Aim of the exercise:
Below this line are records; write out exactly the lines from the one containing "Where is each" through the one containing "templates and snippets.", with the pictures left out.

The data:
--------

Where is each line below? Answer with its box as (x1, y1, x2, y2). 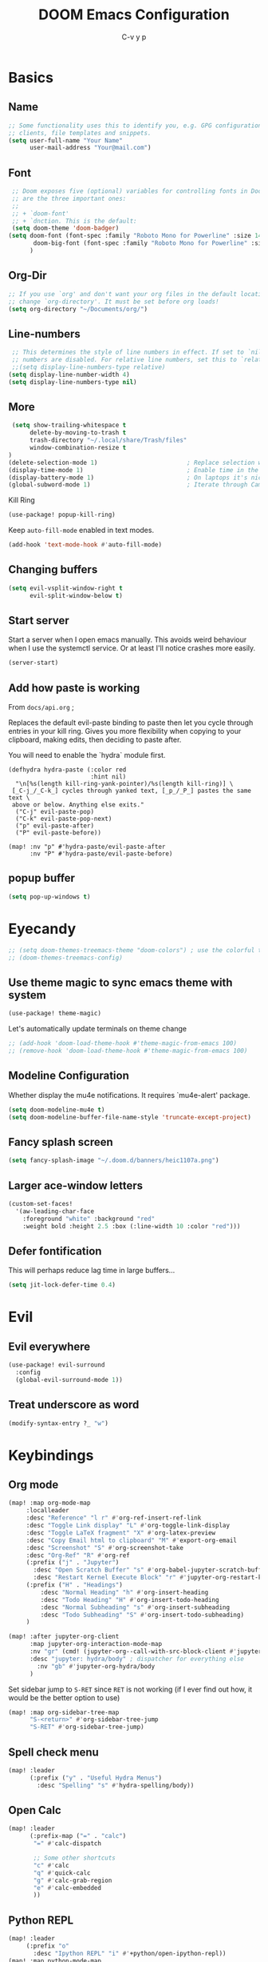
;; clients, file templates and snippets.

--------

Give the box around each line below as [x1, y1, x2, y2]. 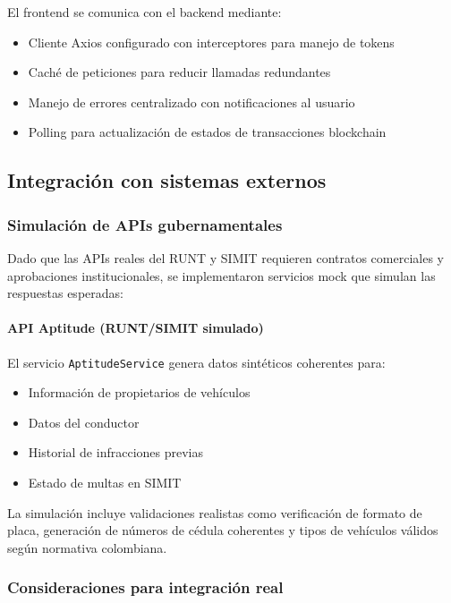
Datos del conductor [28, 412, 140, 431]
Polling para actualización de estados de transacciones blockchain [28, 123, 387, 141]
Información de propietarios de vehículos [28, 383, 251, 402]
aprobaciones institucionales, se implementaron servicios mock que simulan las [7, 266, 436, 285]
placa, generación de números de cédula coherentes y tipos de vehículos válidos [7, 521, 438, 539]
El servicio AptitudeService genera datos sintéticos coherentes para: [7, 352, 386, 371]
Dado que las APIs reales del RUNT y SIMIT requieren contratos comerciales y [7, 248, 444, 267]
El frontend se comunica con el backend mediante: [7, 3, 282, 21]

--------

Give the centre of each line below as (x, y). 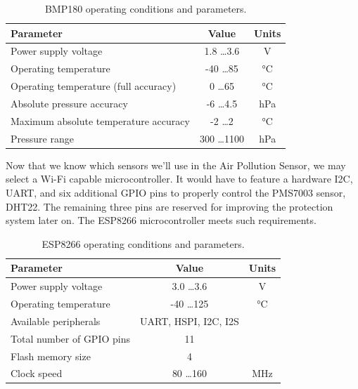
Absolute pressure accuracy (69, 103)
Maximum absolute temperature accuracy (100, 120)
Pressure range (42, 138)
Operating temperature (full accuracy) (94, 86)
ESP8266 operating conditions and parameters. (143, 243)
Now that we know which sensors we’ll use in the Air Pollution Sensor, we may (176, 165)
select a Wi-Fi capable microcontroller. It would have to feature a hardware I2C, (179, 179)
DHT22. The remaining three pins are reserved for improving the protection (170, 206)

--------

Reply to the task:
Where is each line below? Answer with its box as (x1, y1, x2, y2). 
;; clients, file templates and snippets.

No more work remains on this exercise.